The input:
----------
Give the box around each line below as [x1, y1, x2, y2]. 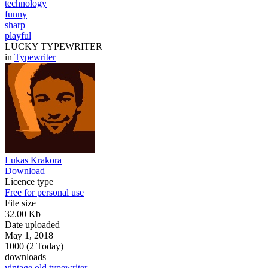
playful [5, 31, 31, 41]
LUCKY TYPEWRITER [5, 41, 102, 51]
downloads [5, 252, 46, 262]
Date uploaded [5, 220, 60, 230]
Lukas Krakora [5, 155, 62, 165]
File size [5, 198, 36, 208]
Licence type [5, 176, 53, 187]
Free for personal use [5, 187, 84, 197]
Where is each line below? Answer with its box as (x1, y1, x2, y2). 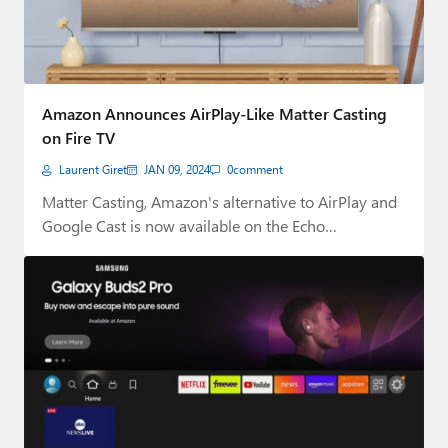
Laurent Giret (59, 162, 127, 178)
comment (233, 162, 283, 178)
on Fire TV (42, 127, 115, 149)
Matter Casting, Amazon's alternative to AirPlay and (42, 191, 397, 213)
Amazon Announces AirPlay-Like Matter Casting (42, 103, 387, 125)
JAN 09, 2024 (144, 162, 210, 178)
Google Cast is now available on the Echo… (42, 215, 337, 237)
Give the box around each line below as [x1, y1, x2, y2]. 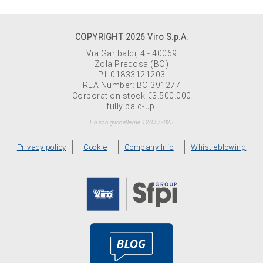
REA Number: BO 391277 [82, 80, 181, 90]
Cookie [83, 143, 107, 151]
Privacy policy [16, 143, 66, 151]
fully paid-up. [106, 102, 157, 111]
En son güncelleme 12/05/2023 [90, 119, 173, 126]
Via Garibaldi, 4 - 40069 [86, 49, 177, 58]
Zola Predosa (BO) [94, 59, 169, 69]
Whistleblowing [191, 143, 247, 151]
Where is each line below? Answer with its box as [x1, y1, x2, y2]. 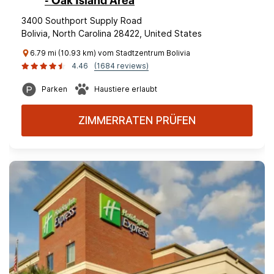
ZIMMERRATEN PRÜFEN [78, 114, 196, 127]
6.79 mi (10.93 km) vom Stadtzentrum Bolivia [30, 48, 190, 57]
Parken [42, 84, 67, 94]
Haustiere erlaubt [94, 84, 157, 94]
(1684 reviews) [94, 61, 149, 70]
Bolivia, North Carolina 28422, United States [21, 28, 202, 39]
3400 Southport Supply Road [21, 15, 142, 26]
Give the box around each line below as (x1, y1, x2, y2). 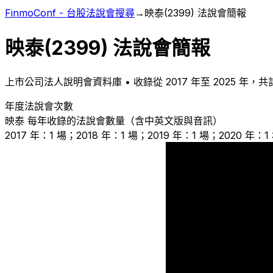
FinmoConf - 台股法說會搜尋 (5, 7, 135, 19)
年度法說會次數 (5, 99, 73, 112)
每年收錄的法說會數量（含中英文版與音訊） (24, 114, 222, 127)
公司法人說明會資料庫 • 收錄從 (24, 75, 166, 88)
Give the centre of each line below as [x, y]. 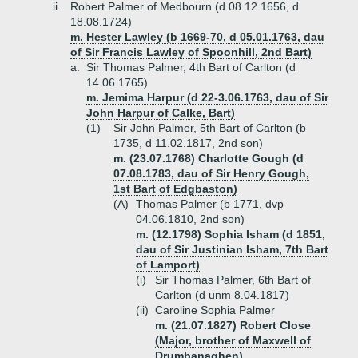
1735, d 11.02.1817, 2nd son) [188, 143]
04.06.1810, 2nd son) [190, 219]
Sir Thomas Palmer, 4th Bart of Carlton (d [191, 67]
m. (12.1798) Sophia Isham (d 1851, [231, 234]
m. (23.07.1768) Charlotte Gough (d [209, 158]
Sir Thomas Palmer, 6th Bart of [233, 280]
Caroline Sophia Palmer [215, 310]
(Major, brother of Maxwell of [233, 340]
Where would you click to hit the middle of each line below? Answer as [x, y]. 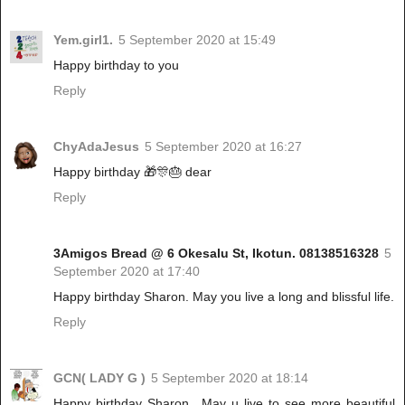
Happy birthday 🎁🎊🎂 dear [132, 171]
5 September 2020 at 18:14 [230, 377]
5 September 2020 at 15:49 [197, 39]
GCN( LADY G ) [99, 377]
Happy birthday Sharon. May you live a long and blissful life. [224, 296]
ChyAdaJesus [96, 146]
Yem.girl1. [83, 39]
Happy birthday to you [116, 65]
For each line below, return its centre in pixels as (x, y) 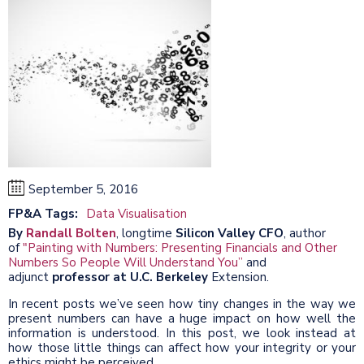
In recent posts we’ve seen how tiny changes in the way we (182, 303)
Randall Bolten (71, 233)
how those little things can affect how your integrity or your (182, 347)
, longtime (146, 233)
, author (305, 233)
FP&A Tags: (43, 213)
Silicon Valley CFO (230, 233)
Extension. (238, 277)
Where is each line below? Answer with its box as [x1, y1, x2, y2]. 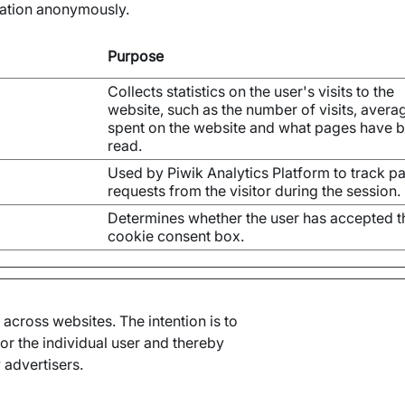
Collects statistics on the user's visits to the [108, 82, 394, 100]
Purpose [108, 47, 164, 65]
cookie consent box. [108, 227, 244, 245]
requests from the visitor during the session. [108, 182, 400, 200]
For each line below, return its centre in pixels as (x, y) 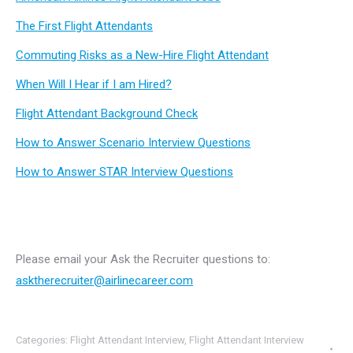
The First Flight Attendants (84, 26)
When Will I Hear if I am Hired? (94, 84)
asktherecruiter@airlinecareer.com (104, 281)
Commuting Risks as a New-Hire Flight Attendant (142, 55)
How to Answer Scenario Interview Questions (133, 143)
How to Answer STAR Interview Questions (124, 172)
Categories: (43, 340)
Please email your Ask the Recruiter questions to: (143, 259)
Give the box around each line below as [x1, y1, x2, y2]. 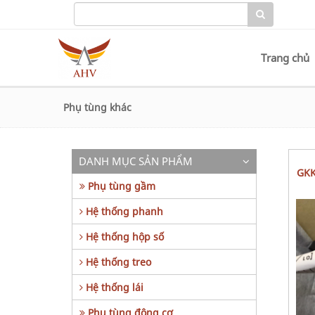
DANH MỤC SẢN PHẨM [79, 154, 193, 168]
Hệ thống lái [83, 281, 143, 294]
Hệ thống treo [83, 255, 151, 269]
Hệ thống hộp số [83, 230, 164, 243]
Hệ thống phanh [83, 205, 163, 218]
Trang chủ [261, 51, 309, 65]
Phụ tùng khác [63, 101, 131, 114]
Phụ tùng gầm [85, 179, 155, 193]
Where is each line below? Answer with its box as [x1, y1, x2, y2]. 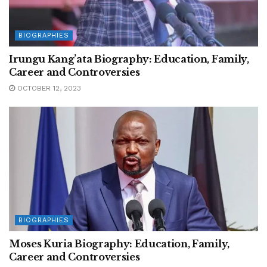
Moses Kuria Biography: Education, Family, [9, 238, 229, 250]
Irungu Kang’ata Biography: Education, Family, [9, 53, 249, 65]
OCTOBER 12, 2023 [15, 84, 81, 92]
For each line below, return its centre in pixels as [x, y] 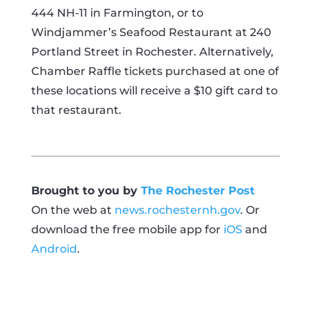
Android [54, 249]
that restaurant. [76, 110]
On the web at [73, 210]
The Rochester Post [197, 191]
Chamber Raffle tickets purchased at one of [155, 71]
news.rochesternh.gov [177, 210]
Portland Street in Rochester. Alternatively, [152, 52]
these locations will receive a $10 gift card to [154, 91]
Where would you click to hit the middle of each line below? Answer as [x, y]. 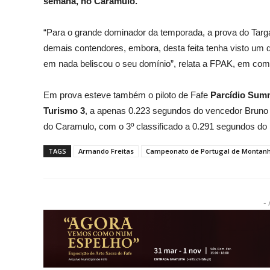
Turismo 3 [64, 111]
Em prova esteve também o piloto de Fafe [127, 95]
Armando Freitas [106, 151]
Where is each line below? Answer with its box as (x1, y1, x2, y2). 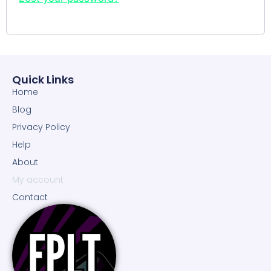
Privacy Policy (12, 120, 70, 133)
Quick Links (12, 71, 74, 87)
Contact (12, 191, 48, 203)
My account (12, 173, 64, 186)
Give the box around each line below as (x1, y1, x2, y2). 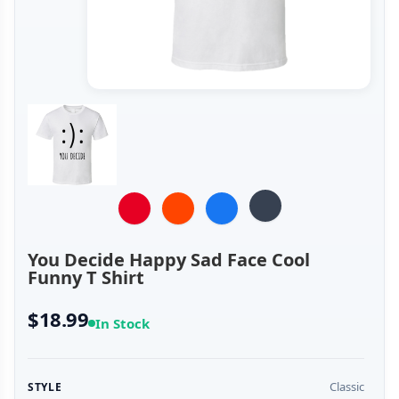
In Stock (95, 314, 151, 333)
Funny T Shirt (28, 265, 144, 290)
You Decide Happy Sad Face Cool (28, 248, 310, 273)
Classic (330, 379, 364, 395)
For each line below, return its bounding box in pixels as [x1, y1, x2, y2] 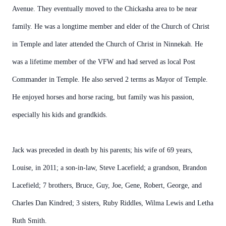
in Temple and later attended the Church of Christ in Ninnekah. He [12, 40, 203, 48]
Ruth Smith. [12, 217, 47, 224]
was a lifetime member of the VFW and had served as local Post [12, 58, 195, 66]
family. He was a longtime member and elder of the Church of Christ [12, 23, 209, 30]
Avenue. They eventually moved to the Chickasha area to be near [12, 5, 197, 13]
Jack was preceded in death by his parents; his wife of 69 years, [12, 146, 193, 154]
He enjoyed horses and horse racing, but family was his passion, [12, 93, 194, 101]
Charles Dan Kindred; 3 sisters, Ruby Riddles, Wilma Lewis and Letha [12, 199, 213, 207]
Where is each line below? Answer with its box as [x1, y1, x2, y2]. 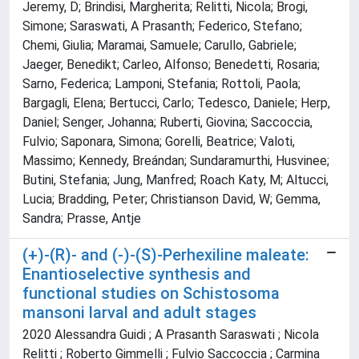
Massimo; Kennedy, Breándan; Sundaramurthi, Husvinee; [22, 153, 329, 169]
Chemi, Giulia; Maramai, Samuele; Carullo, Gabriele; [22, 38, 296, 54]
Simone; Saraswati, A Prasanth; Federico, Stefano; [22, 18, 302, 34]
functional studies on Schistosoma [22, 284, 280, 304]
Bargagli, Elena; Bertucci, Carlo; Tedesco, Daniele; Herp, [22, 95, 330, 111]
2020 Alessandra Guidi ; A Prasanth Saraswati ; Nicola [22, 327, 319, 343]
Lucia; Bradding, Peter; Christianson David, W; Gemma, [22, 192, 321, 208]
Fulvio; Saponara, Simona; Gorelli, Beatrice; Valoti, [22, 134, 295, 150]
----------
Try it:
Would you please write out exactly the lines between the line containing "in Temple and" and the last line of the listing above, inclusive, without pictures?

Response:
in Temple and later attended the Church of Christ in Ninnekah. He [12, 40, 203, 48]
Ruth Smith. [12, 217, 47, 224]
was a lifetime member of the VFW and had served as local Post [12, 58, 195, 66]
family. He was a longtime member and elder of the Church of Christ [12, 23, 209, 30]
Avenue. They eventually moved to the Chickasha area to be near [12, 5, 197, 13]
Jack was preceded in death by his parents; his wife of 69 years, [12, 146, 193, 154]
He enjoyed horses and horse racing, but family was his passion, [12, 93, 194, 101]
Charles Dan Kindred; 3 sisters, Ruby Riddles, Wilma Lewis and Letha [12, 199, 213, 207]
Where is each line below? Answer with its box as [x1, y1, x2, y2]. 
Massimo; Kennedy, Breándan; Sundaramurthi, Husvinee; [22, 153, 329, 169]
Chemi, Giulia; Maramai, Samuele; Carullo, Gabriele; [22, 38, 296, 54]
Simone; Saraswati, A Prasanth; Federico, Stefano; [22, 18, 302, 34]
functional studies on Schistosoma [22, 284, 280, 304]
Bargagli, Elena; Bertucci, Carlo; Tedesco, Daniele; Herp, [22, 95, 330, 111]
2020 Alessandra Guidi ; A Prasanth Saraswati ; Nicola [22, 327, 319, 343]
Lucia; Bradding, Peter; Christianson David, W; Gemma, [22, 192, 321, 208]
Fulvio; Saponara, Simona; Gorelli, Beatrice; Valoti, [22, 134, 295, 150]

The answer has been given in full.